**** THE RECORDS ****

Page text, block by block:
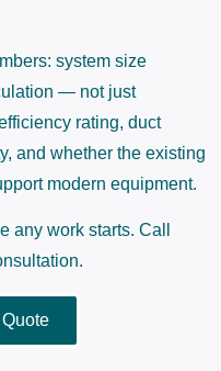
system size
— not just
rating, duct
and whether the existing
modern equipment.
any work starts. Call
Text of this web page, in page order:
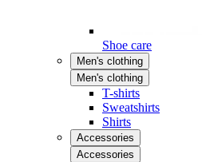
Shoe care
Men's clothing
Men's clothing
T-shirts
Sweatshirts
Shirts
Accessories
Accessories
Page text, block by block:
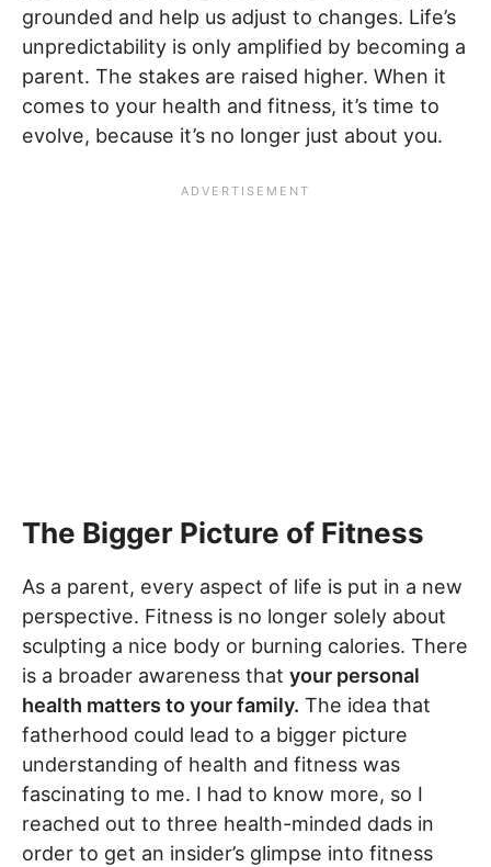
grounded and help us adjust to changes. Life’s
unpredictability is only amplified by becoming a
parent. The stakes are raised higher. When it
comes to your health and fitness, it’s time to
evolve, because it’s no longer just about you.
The Bigger Picture of Fitness
As a parent, every aspect of life is put in a new
perspective. Fitness is no longer solely about
sculpting a nice body or burning calories. There
is a broader awareness that your personal
health matters to your family. The idea that
fatherhood could lead to a bigger picture
understanding of health and fitness was
fascinating to me. I had to know more, so I
reached out to three health-minded dads in
order to get an insider’s glimpse into fitness
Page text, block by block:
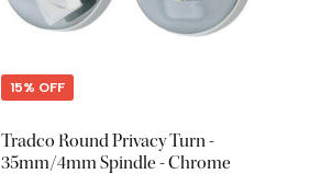
15% OFF
Tradco Round Privacy Turn -
35mm/4mm Spindle - Chrome
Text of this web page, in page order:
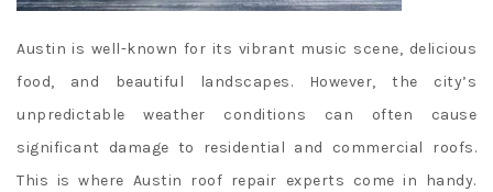
Austin is well-known for its vibrant music scene, delicious
food, and beautiful landscapes. However, the city’s
unpredictable weather conditions can often cause
significant damage to residential and commercial roofs.
This is where Austin roof repair experts come in handy.
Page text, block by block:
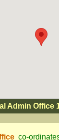
Admin Office
co-
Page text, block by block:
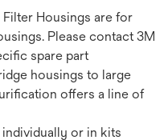
Housings are for
Please contact 3M
spare part
housings to large
offers a line of
individually or in kits
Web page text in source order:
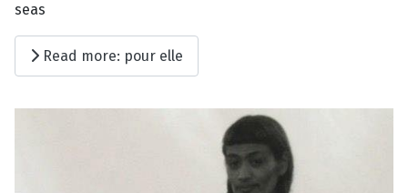
seas
Read more: pour elle
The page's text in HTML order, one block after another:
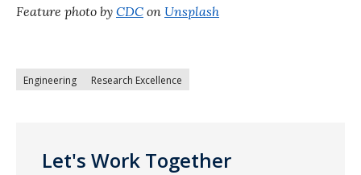
Feature photo by CDC on Unsplash
Engineering Research Excellence
Let's Work Together
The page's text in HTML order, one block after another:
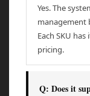
Yes. The
management
Each SKU
pricing.
Q: Does it
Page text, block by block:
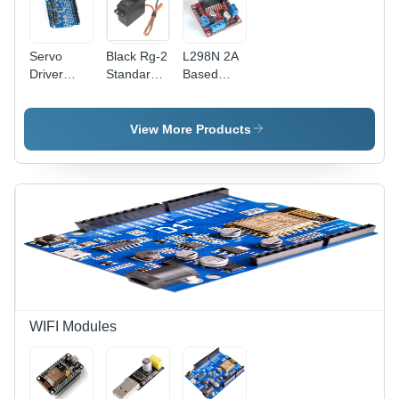
Servo
Driver
Shield 16
Voltage: 5
Volt (V)
Black Rg-2
Standard
Servo
Motor
L298N 2A
Based
Driver
Module -
Dual H-
Bridge
Design,
5V-35V
Drive
Voltage,
25W Max
Power,
Robotics
Applications
View More Products
WIFI Modules

****

#### [BRIEF]
Your copy should hold every record word for word and none of the pictures.

#### [COMPLETED TASK]
Page text, block by block:
system size
— not just
rating, duct
and whether the existing
modern equipment.
any work starts. Call
Text of this web page, in page order:
Shoe care
Men's clothing
Men's clothing
T-shirts
Sweatshirts
Shirts
Accessories
Accessories
Page text, block by block:
grounded and help us adjust to changes. Life’s
unpredictability is only amplified by becoming a
parent. The stakes are raised higher. When it
comes to your health and fitness, it’s time to
evolve, because it’s no longer just about you.
The Bigger Picture of Fitness
As a parent, every aspect of life is put in a new
perspective. Fitness is no longer solely about
sculpting a nice body or burning calories. There
is a broader awareness that your personal
health matters to your family. The idea that
fatherhood could lead to a bigger picture
understanding of health and fitness was
fascinating to me. I had to know more, so I
reached out to three health-minded dads in
order to get an insider’s glimpse into fitness
Page text, block by block:
15% OFF
Tradco Round Privacy Turn -
35mm/4mm Spindle - Chrome
Text of this web page, in page order:
Austin is well-known for its vibrant music scene, delicious
food, and beautiful landscapes. However, the city’s
unpredictable weather conditions can often cause
significant damage to residential and commercial roofs.
This is where Austin roof repair experts come in handy.
Page text, block by block:
Admin Office
co-
Page text, block by block:
Housings are for
Please contact 3M
spare part
housings to large
offers a line of
individually or in kits
Web page text in source order:
seas
Read more: pour elle
The page's text in HTML order, one block after another:
Feature photo by CDC on Unsplash
Engineering Research Excellence
Let's Work Together
The page's text in HTML order, one block after another:
Yes. The
management
Each SKU
pricing.
Q: Does it
Page text, block by block:
Servo
Driver
Shield 16
Voltage: 5
Volt (V)
Black Rg-2
Standard
Servo
Motor
L298N 2A
Based
Driver
Module -
Dual H-
Bridge
Design,
5V-35V
Drive
Voltage,
25W Max
Power,
Robotics
Applications
View More Products
WIFI Modules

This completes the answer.